Community Housing Trust Not Charitable

Re Queenstown Lakes Community Housing Trust CIV 2010-485-1818, McKenzie J, 24 June 2011

So far all appeals from adverse decisions of the Charities Commission have been unsuccessful and that track record has continued with the High Court’s recent decision in Queenstown Lakes Community Housing Trust CIV-2010-485-1818, McKenzie J 24 June 2011. The decision is a reminder that good intentions and altruistic motives do not necessarily amount to charitable objects.

What is slightly different about this case is that the Trust in question was originally accepted for registration by the Charities Commission, subsequently reviewed and then deregistered in August 2010.  The Trust appealed that decision and it was temporarily restored to the register pending the hearing of the appeal.
The Trust was established to promote and/or provide housing for households that contributed to the social, cultural, and economic and environmental wellbeing of persons living within the district of the Queenstown Lakes Council at a cost within their means.  There were ancillary purposes directed at supporting that primary purpose.

Justice McKenzie noted that some changes to the purpose clause had been proposed but he said his conclusions did not turn on a close consideration of the objects and the changes would not have altered his conclusions.

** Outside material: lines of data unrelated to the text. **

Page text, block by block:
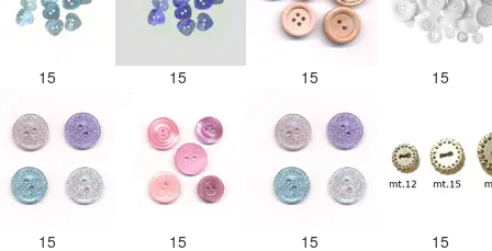
15 15 15 15
15 15 15 15
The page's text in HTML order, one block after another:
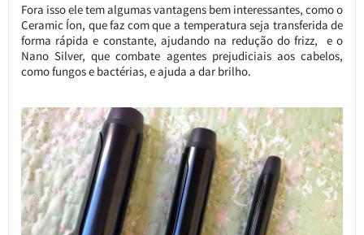
Fora isso ele tem algumas vantagens bem interessantes, como o
Ceramic Íon, que faz com que a temperatura seja transferida de
forma rápida e constante, ajudando na redução do frizz, e o
Nano Silver, que combate agentes prejudiciais aos cabelos,
como fungos e bactérias, e ajuda a dar brilho.
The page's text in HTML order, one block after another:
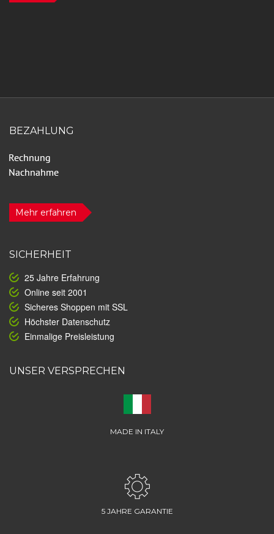
BEZAHLUNG
Mehr erfahren
SICHERHEIT
25 Jahre Erfahrung
Online seit 2001
Sicheres Shoppen mit SSL
Höchster Datenschutz
Einmalige Preisleistung
UNSER VERSPRECHEN
MADE IN ITALY
5 JAHRE GARANTIE
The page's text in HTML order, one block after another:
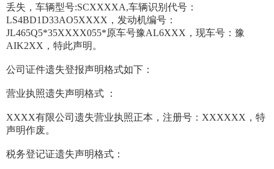
丢失，车辆型号:SCXXXXA,车辆识别代号：
LS4BD1D33AO5XXXX，发动机编号：
JL465Q5*35XXXX055*原车号豫AL6XXX，现车号：豫
AIK2XX，特此声明。
公司证件遗失登报声明格式如下：
营业执照遗失声明格式 ：
XXXX有限公司遗失营业执照正本，注册号：XXXXXX，特
声明作废。
税务登记证遗失声明格式：
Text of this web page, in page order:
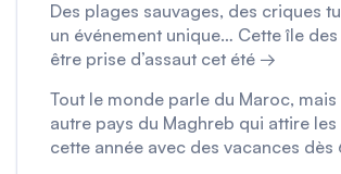
Des plages sauvages, des criques
un événement unique… Cette île des
être prise d’assaut cet été →
Tout le monde parle du Maroc, mais
autre pays du Maghreb qui attire les
cette année avec des vacances
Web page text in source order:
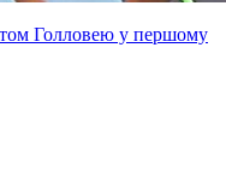
Голловею у першому
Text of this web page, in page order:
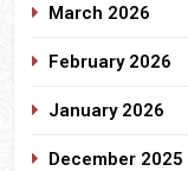
March 2026
February 2026
January 2026
December 2025
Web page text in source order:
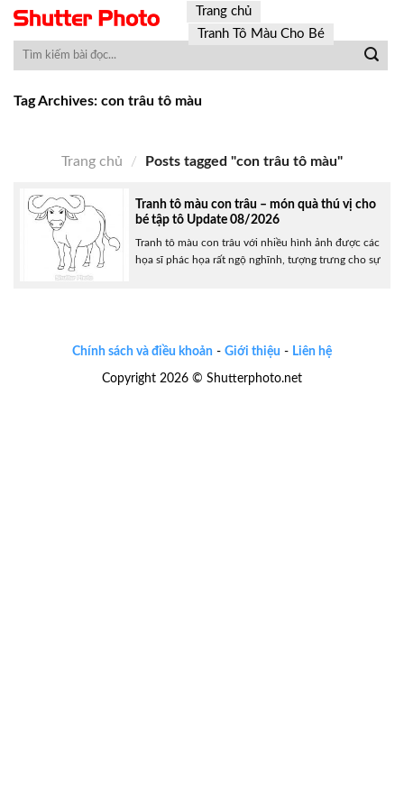
Skip
content
Trang chủ
Tranh Tô Màu Cho Bé
Tag Archives: con trâu tô màu
Trang chủ / Posts tagged "con trâu tô màu"
Tranh tô màu con trâu – món quà thú vị cho
bé tập tô Update 08/2026
Tranh tô màu con trâu với nhiều hình ảnh được các
họa sĩ phác họa rất ngộ nghĩnh, tượng trưng cho sự
Chính sách và điều khoản - Giới thiệu - Liên hệ
Copyright 2026 © Shutterphoto.net
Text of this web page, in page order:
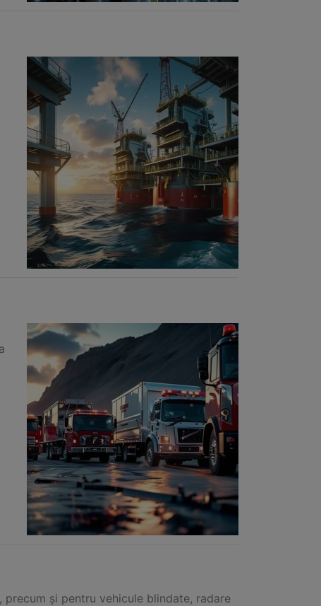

The Trust was an initiative which sprang from a realisation that housing affordability was a factor affecting the ability of the Queenstown Lakes to attract and retain key workers vital to the functioning and operation of the community.  The main mechanism through which the Trust sought to achieve its purposes was a “shared ownership programme”.  This saw applicants contribute to the purchase price of housing according to their means, with the balance being picked up by the Trust and ownership shared accordingly.  The programme was only available to support the acquisition of a primary residence, it was limited to households below certain income levels and was subject to other limitations such as a minimum percentage deposit to be raised by the applicants themselves.

The effort to ensure such people could afford housing in Queenstown Lakes might well be regarded as beneficial to the community generally but that was not necessarily enough to attract charitable status in the circumstances.

The Trust also undertook, through a subsidiary, construction of homes to be sold through the shared ownership programme to eligible residents.  The Trust’s funds were derived from grants from Housing New Zealand and from contributions of land, buildings or funds from private local developers.  In addition, Housing New Zealand had made a substantial interest-free loan to the Trust to be forgiven over 10 years.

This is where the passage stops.